(Beginning of Excerpted data)

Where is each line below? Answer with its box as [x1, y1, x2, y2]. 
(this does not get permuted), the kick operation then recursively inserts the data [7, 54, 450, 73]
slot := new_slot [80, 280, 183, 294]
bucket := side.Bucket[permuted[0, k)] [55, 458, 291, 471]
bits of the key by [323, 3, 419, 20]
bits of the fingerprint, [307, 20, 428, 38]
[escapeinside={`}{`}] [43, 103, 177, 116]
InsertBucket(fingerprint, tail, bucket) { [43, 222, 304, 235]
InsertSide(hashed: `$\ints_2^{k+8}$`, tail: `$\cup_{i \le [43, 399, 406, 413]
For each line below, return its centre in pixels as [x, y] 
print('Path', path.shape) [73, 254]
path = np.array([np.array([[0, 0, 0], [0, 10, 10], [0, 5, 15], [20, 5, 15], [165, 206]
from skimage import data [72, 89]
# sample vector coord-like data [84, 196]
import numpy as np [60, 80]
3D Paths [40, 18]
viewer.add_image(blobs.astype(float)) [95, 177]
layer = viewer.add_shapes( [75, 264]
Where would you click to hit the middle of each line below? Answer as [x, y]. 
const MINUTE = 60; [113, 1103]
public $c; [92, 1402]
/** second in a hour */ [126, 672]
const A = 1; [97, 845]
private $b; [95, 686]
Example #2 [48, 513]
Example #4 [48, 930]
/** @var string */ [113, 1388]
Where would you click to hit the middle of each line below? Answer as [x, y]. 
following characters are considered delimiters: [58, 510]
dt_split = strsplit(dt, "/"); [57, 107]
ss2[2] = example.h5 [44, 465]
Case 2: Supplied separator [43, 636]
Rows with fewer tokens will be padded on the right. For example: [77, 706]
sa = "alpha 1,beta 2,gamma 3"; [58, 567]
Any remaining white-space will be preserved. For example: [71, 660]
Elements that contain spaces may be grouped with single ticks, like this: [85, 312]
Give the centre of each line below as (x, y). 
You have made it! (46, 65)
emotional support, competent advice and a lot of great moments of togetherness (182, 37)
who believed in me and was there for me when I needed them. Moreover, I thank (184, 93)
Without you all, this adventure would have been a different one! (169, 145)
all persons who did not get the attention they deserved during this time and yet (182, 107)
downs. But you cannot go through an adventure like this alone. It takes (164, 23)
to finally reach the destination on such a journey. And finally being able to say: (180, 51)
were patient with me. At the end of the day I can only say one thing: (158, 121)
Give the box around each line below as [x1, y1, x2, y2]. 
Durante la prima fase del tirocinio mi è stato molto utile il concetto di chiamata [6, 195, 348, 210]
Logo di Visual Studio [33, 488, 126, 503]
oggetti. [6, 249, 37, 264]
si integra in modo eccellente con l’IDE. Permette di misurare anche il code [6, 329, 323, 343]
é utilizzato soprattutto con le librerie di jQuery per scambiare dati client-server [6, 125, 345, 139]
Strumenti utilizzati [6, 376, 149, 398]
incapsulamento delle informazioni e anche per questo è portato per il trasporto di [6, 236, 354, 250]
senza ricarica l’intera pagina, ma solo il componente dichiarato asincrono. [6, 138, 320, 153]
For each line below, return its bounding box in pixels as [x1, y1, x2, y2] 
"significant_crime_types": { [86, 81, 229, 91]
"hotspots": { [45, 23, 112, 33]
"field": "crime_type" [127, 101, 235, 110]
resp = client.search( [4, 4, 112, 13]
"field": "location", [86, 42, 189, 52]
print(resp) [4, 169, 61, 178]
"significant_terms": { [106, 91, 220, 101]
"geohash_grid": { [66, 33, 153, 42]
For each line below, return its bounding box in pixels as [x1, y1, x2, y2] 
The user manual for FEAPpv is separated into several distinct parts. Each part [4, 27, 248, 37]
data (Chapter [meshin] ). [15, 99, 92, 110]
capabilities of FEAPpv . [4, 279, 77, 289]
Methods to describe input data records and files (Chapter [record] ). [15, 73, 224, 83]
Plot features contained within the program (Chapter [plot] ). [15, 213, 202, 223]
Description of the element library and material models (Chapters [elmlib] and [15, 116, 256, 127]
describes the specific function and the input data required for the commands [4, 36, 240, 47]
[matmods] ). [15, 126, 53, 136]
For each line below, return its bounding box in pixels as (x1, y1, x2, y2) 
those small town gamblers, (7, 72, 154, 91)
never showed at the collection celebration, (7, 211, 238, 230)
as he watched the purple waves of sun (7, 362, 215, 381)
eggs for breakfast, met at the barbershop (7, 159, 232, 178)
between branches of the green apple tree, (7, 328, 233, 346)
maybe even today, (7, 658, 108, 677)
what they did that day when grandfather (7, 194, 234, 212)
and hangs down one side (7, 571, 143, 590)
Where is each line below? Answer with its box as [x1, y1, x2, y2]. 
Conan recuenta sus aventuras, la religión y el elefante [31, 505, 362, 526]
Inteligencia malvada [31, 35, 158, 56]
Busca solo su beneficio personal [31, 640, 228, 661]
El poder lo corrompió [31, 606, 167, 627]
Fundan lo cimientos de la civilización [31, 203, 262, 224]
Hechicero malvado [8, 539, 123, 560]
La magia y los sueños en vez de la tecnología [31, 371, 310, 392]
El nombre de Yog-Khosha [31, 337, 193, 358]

(End of Excerpted data)

◆ Prompt
Across the records above, how many lines does the word "tail" appear on? Reply with the number only.

◆ Solved problem
2